Jeff Koopersmith on the messy plethora of electronic readers -- and the need for a solution that feels like you're reading something.

There are over 200 million people in the United States alone that are inured to reading newspapers, cutting coupons from them, tearing out recipes from them, circling articles in them and more.

The element that electronic media forgets - heavily detrimental to its profits are two actions - "Flipping" and "Turning". I’ve been using computers since 1985 – the same year MIT developed its Media Lab. So I’m asking Joi Ito, the Director, to help me to not make as much of a transition as Kindle et al wants me to. I have an Android, Kindle, Kindle Fire HD, IPad, and even a new "Surface" from Microsoft. Yet, I’m still miserably ordering hard copies of all the magazines and newspapers I could choose to get electronically. I think whole bunches of other people are doing the same worldwide. 

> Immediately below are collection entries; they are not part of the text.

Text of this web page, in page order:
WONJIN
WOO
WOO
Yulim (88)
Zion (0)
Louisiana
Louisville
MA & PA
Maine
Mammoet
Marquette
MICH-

Dr. Picard, we’re just not ready!

While I agree with most experts in electronic publishing that the youngest of us will accept the no flip-the-page, and not feeling the current page as you turn to next, there is something in a couple hundred million of us - and in another 4 billion around the world that will not easily give up paper - or something very much like it - simply for a single screen that only seems to work for their children or grandchildren as a relaxing method to read, scan, check the index, and more.

I own a small publishing house. We are rolling out a new series of children’s books. These books will be printed and bound with "Heirloom Quality" which means they will be printed in full color at high resolution on wonderful matte papers of extraordinary paper. They will be bound in leather and gold-stamped, and will be put in beautiful slip cases lined in silk and have another multi-volume case in which to store the set. Each book will also come with an electronic version that is usable on almost any device should the owner prefer to do so someday - or even now.

The fact that we are publishing on paper and calling our books heirlooms is a nod that we understand fully that someday most of us who love and rely on paper yet, will be dead within ten to fifty years. By that time something will happen that will increase the ease of use of electronic magazines and newspapers. There is no question about this. If it doesn't - well, the living, it appears,  will have no choice.

However, there is a 5 billion person market for e-paper that is the size of the New York Post or even the New York Times, and/or the size of Elle Magazine. So why do we see only these little e-paper manufacturers making little e-paper screens - THAT DO NOT FLIP OR TURN using your thumb and forefinger. Is each page so expensive that 50 of them would be an outlandish cost for most of us? I doubt it - because anything with a potential market for billions of people is almost never too expensive.

So here is the list for someone, anyone, at MIT:

  1. Develop a "paper" that feels like paper - even looks like it (but I think that's probably not possible - the feel is thing - even if it's thick paper. We can call it Plaper- (play-per).
  2. Try to make Plaper thin enough so that it can fit at least 50 pages in a nice tabloid sized "book”. That way it will fit magazines into it as well as larger newspapers - like the Sunday Times - well maybe not the Sunday Times. Don't let the Plaper take "inserts".... or make it thicker for that annoyance - Well okay, your choice and the Sulzberger's option.
  3. Make certain Plaper can be updated over broadband - wireless or not.
  4. Color would be nice - but it can wait until the black and white is great. After all we've all been reading mostly black and white newspapers and books for a few hundred years.
  5. Allow the Plaper or Plagazine (sorry) to "dock" with a very small, I mean a very small connector and have the connector carry my subscription information to the provider. Don't make me enter things like passwords I can't recall, or other silly information. This will allow personalization of advertising but WILL NOT require "log ins"    The "Plaper" CAN require a plug-in, but it would be nice to equip the "Plaper" to be "set and changeable" and of course rechargeable on it's own so I can read it under a tree, or on a picnic table. In short it can freeze its content on each page if I want it to.
  6. Do not put it in a strong binder if possible. Once that day's or minute's paper is downloaded allow me to flip the sheets, even set sheets aside for further reading. Maybe using a ring binder would work to electronically slip the content into the Plaper from the rings to the correct page?

I think that's it for now.

Later you guys and gals at MIT might add a paper that can talk to me if I am too old to read.

Oh, one more thing; could you make Plaper smell sorta' like paper?